#### [Exercise]
Going down the listing below, print exactly each line from the one with "Triple Cosmic Spectacle on Aug 12: Total Solar Eclipse, Perseid" up to and including the one with "Reaction Goes Viral", and skip the rest.

Segment Open

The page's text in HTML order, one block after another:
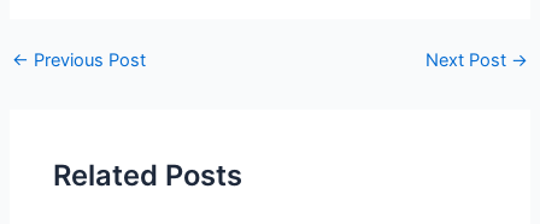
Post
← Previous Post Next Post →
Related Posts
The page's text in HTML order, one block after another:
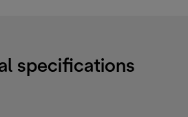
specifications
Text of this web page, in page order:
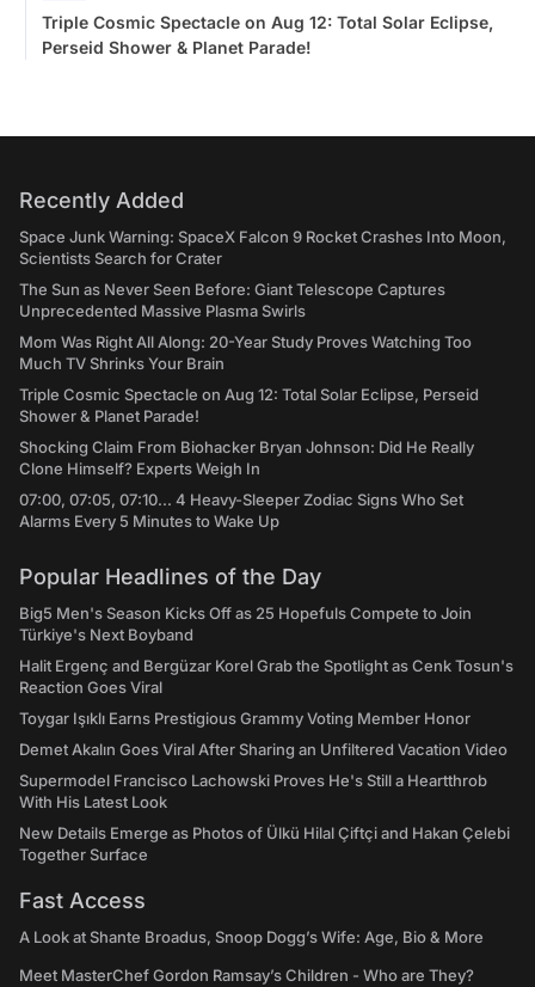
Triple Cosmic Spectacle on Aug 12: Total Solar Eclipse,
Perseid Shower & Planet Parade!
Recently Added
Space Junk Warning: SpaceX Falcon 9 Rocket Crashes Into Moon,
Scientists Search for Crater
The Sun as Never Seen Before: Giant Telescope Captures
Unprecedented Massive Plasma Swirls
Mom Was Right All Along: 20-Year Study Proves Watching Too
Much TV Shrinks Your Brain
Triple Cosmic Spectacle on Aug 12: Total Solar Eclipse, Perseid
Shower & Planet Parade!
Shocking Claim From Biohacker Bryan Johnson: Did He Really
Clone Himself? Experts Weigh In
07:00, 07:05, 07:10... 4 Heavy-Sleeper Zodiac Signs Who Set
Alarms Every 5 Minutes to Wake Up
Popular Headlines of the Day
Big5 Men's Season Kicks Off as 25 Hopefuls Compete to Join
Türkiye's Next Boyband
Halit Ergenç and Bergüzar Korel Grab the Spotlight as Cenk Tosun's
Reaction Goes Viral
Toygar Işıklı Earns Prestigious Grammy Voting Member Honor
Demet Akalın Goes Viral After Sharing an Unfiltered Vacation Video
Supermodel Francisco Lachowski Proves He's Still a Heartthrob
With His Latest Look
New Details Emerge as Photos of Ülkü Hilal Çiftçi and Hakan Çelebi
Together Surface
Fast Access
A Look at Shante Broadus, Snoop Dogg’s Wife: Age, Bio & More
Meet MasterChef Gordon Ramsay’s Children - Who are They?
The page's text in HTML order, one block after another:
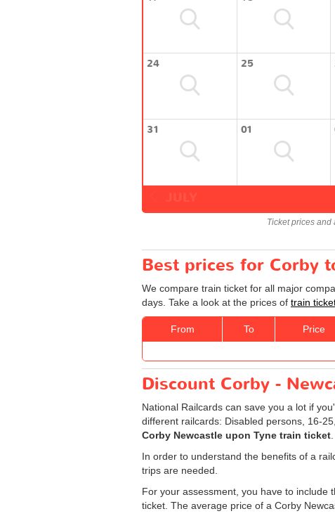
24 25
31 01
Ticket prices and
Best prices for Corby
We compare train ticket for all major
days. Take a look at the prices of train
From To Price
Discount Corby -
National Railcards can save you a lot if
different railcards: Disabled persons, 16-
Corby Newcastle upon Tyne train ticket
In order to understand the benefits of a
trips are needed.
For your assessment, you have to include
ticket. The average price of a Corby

Segment Closed

#### [Completed task]
Triple Cosmic Spectacle on Aug 12: Total Solar Eclipse, Perseid
Shower & Planet Parade!
Shocking Claim From Biohacker Bryan Johnson: Did He Really
Clone Himself? Experts Weigh In
07:00, 07:05, 07:10... 4 Heavy-Sleeper Zodiac Signs Who Set
Alarms Every 5 Minutes to Wake Up
Popular Headlines of the Day
Big5 Men's Season Kicks Off as 25 Hopefuls Compete to Join
Türkiye's Next Boyband
Halit Ergenç and Bergüzar Korel Grab the Spotlight as Cenk Tosun's
Reaction Goes Viral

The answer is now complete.